In an action to recover unpaid rent and other charges pursuant to a lease, the defendant appeals from (1) an order of the Supreme Court, Queens County (McDonald, J.), dated September 25, 2009, which granted the plaintiffs motion for summary judgment, and (2) a judgment of the same court entered March 4, 2009, which, upon the order, is in favor of the plaintiff and against him in the principal sum of $70,283.27.
Ordered that the appeal from the order is dismissed; and it is further,
Ordered that the judgment is reversed, on the law, the plaintiffs motion for summary judgment is denied, and the order dated September 25, 2009, is modified accordingly; and it is further,
Ordered that one bill of costs is awarded to the defendant.
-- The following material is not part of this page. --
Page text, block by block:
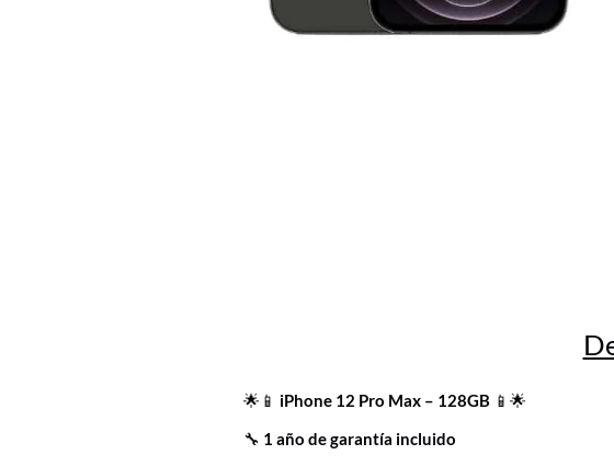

The appeal from the intermediate order must be dismissed because the right of direct appeal therefrom terminated with the entry of judgment in the action (see Matter of Aho, 39 NY2d 241, 248 [1976]). The issues raised on the appeal from the order are brought up for review and have been considered on the appeal from the judgment (see CPLR 5501 [a] [1]).
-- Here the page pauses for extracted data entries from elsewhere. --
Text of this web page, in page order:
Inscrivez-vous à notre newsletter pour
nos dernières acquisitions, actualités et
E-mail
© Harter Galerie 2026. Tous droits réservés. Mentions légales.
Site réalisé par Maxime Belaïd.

The lease at issue identified the defendant, Marc Schneider, as the tenant, and when signing his name to the rider and the lease, he did not sufficiently indicate that he was acting as an agent for a corporation and not in his individual capacity. While *916an agent who signs a lease on behalf of a disclosed principal will not incur personal liablity, in these circumstances Schneider agreed to accept liability and he became the tenant when he signed the lease identifying him as the person responsible for compliance with the terms of the lease (see Key Equip. Fin. v South Shore Imaging, Inc., 69 AD3d 805 [2010]). Parol evidence with respect to a contrary intent was not admissible because the written lease was unambiguous (see Yellow Book of N.Y., Inc. v Shelley, 74 AD3d 1333 [2010]).
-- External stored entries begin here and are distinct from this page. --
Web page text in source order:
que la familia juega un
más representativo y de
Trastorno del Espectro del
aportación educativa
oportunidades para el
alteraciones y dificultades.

Although the plaintiff established its prima facie entitlement to summary judgment by demonstrating that Schneider became personally liable for any defaults under the lease when he executed that document without indicating that he was signing the lease as an agent for a corporation, Schneider raised triable issues of fact exist as to whether there was a constructive eviction from the premises and as to whether the plaintiff relet the premises after the premises were vacated. Thus, the plaintiff was not entitled to summary judgment on its claims for unpaid rent accruing on or after May 1, 2004 (see Alvarez v Prospect Hosp., 68 NY2d 320, 324 [1986]; Winegrad v New York Univ. Med. Ctr., 64 NY2d 851, 853 [1985]). Mastro, J.P., Covello, Dickerson and Roman, JJ., concur.